Records to process
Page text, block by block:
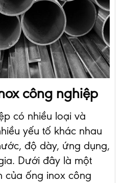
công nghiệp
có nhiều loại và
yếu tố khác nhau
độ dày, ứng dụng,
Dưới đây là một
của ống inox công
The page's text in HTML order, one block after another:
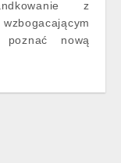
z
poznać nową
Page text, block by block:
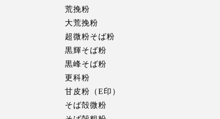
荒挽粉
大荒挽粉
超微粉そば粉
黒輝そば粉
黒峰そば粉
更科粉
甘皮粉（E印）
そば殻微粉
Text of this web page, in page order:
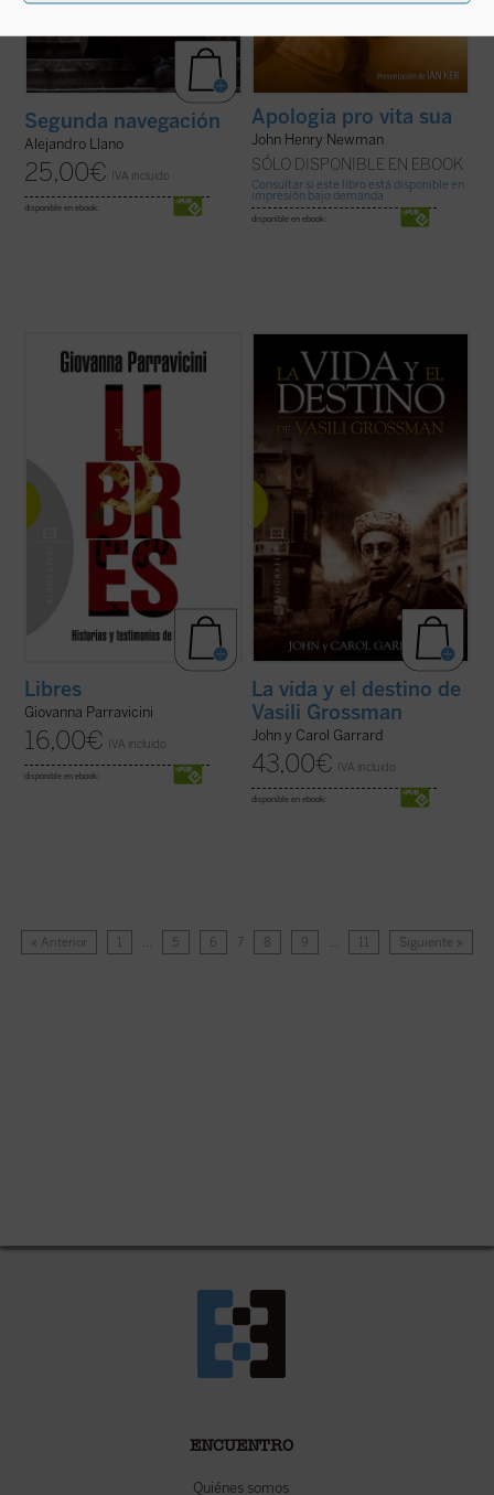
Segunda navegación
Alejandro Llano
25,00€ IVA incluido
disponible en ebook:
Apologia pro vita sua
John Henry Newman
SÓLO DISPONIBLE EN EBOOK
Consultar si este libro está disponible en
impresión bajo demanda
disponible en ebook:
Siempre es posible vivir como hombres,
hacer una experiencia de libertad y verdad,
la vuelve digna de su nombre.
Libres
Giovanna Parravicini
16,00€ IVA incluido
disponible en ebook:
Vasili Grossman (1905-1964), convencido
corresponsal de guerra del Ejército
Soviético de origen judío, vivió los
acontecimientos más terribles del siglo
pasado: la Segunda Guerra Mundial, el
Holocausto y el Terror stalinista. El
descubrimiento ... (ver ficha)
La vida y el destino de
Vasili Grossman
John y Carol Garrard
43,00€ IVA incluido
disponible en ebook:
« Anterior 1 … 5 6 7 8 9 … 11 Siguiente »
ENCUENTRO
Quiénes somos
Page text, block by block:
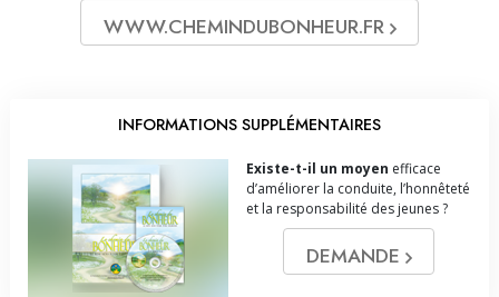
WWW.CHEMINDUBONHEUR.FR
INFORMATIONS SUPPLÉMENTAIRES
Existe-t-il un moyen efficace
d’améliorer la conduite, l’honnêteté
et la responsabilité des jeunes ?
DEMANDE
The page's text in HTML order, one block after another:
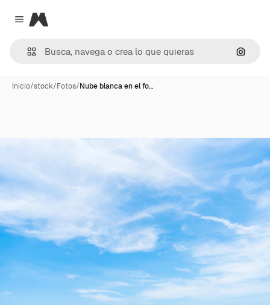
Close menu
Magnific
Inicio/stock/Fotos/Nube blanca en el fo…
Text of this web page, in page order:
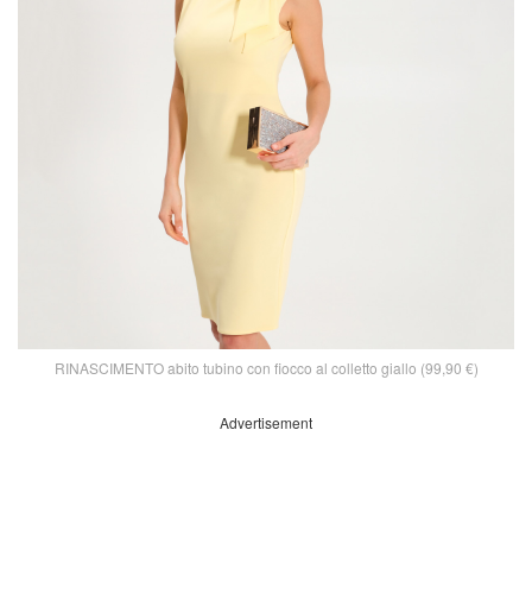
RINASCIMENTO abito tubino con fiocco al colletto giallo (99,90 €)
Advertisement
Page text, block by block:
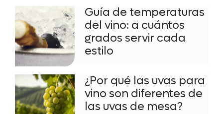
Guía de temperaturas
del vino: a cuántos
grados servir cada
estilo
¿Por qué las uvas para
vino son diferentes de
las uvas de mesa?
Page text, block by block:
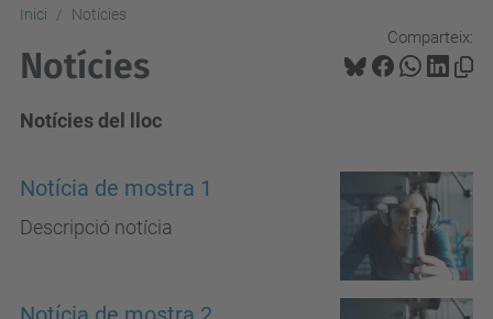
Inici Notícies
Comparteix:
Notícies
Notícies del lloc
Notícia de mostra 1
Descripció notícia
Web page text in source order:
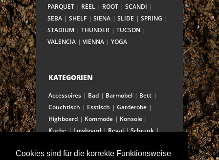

Directions for this task
Except for the pictures, set down all of the records exactly.

Answer to this task
Page text, block by block:
công nghiệp
có nhiều loại và
yếu tố khác nhau
độ dày, ứng dụng,
Dưới đây là một
của ống inox công
The page's text in HTML order, one block after another:
z
poznać nową
Page text, block by block:
荒挽粉
大荒挽粉
超微粉そば粉
黒輝そば粉
黒峰そば粉
更科粉
甘皮粉（E印）
そば殻微粉
Text of this web page, in page order:
Segunda navegación
Alejandro Llano
25,00€ IVA incluido
disponible en ebook:
Apologia pro vita sua
John Henry Newman
SÓLO DISPONIBLE EN EBOOK
Consultar si este libro está disponible en
impresión bajo demanda
disponible en ebook:
Siempre es posible vivir como hombres,
hacer una experiencia de libertad y verdad,
la vuelve digna de su nombre.
Libres
Giovanna Parravicini
16,00€ IVA incluido
disponible en ebook:
Vasili Grossman (1905-1964), convencido
corresponsal de guerra del Ejército
Soviético de origen judío, vivió los
acontecimientos más terribles del siglo
pasado: la Segunda Guerra Mundial, el
Holocausto y el Terror stalinista. El
descubrimiento ... (ver ficha)
La vida y el destino de
Vasili Grossman
John y Carol Garrard
43,00€ IVA incluido
disponible en ebook:
« Anterior 1 … 5 6 7 8 9 … 11 Siguiente »
ENCUENTRO
Quiénes somos
Page text, block by block:
WWW.CHEMINDUBONHEUR.FR
INFORMATIONS SUPPLÉMENTAIRES
Existe-t-il un moyen efficace
d’améliorer la conduite, l’honnêteté
et la responsabilité des jeunes ?
DEMANDE
The page's text in HTML order, one block after another:
Close menu
Magnific
Inicio/stock/Fotos/Nube blanca en el fo…
Text of this web page, in page order:
RINASCIMENTO abito tubino con fiocco al colletto giallo (99,90 €)
Advertisement
Page text, block by block:
Guía de temperaturas
del vino: a cuántos
grados servir cada
estilo
¿Por qué las uvas para
vino son diferentes de
las uvas de mesa?
Page text, block by block:
Inici Notícies
Comparteix:
Notícies
Notícies del lloc
Notícia de mostra 1
Descripció notícia
Web page text in source order:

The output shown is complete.